Here’s a treat for hackers and security researchers who don’t mind selling information about zero-day vulnerabilities to the highest bidder: Zerodium, the zero-day vulnerability and exploit acquisition firm recently launched by VUPEN founder Chaouki Bekrar, is offering a million dollars for “an exclusive, browser-based, and untethered jailbreak for the latest Apple iOS 9 operating system and devices.”
All the security improvements and exploit mitigations that Apple implemented in iOS made the popular mobile operating system secure, but not unbreakable, the company has noted. It means that much more effort and time (and therefore money) will be required to come up with a working exploit.
The company is offering a million dollars for a “full chain of unknown, unpublished, and unreported vulnerabilities/exploits (aka zero-days) which are combined to bypass all iOS 9 exploit mitigations including: ASLR, sandboxes, rootless, code signing, and bootchain.”
“The exploit/jailbreak must lead to and allow a remote, privileged, and persistent installation of an arbitrary app (e.g.

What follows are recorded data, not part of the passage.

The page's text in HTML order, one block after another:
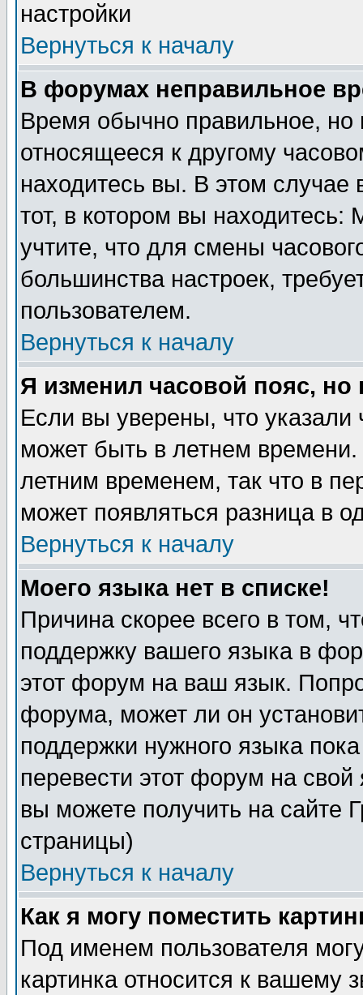
настройки
Вернуться к началу
В форумах неправильное
Время обычно правильное,
относящееся к другому
находитесь вы. В этом
тот, в котором вы
учтите, что для смены
большинства настроек,
пользователем.
Вернуться к началу
Я изменил часовой пояс,
Если вы уверены, что указали
может быть в летнем
летним временем, так что в
может появляться разница в
Вернуться к началу
Моего языка нет в списке!
Причина скорее всего в том,
поддержку вашего языка в
этот форум на ваш язык.
форума, может ли он
поддержки нужного языка
перевести этот форум на
вы можете получить на сайте
страницы)
Вернуться к началу
Как я могу поместить
Под именем пользователя
картинка относится к вашему

Cydia) on a fully updated iOS 9 device,” they pointed out. “The whole exploitation/jailbreak process should be achievable remotely, reliably, silently, and without requiring any user interaction except visiting a web page or reading a SMS/MMS.”
The total bounty pool is $3 million, and the program is open only until October 31st, 2015. It may be closed earlier, if the company shells out the $3 million before that date.
Incomplete exploits, exploits requiring more user interaction, physical access to the device, or can be mounted over Bluetooth, NFC, or baseband, will not be eligible for those prizes. Still, the company might offer to buy them for a lesser amount.
The company generally focuses on acquiring high-risk vulnerabilities with reliable exploits affecting modern operating systems, software, and devices.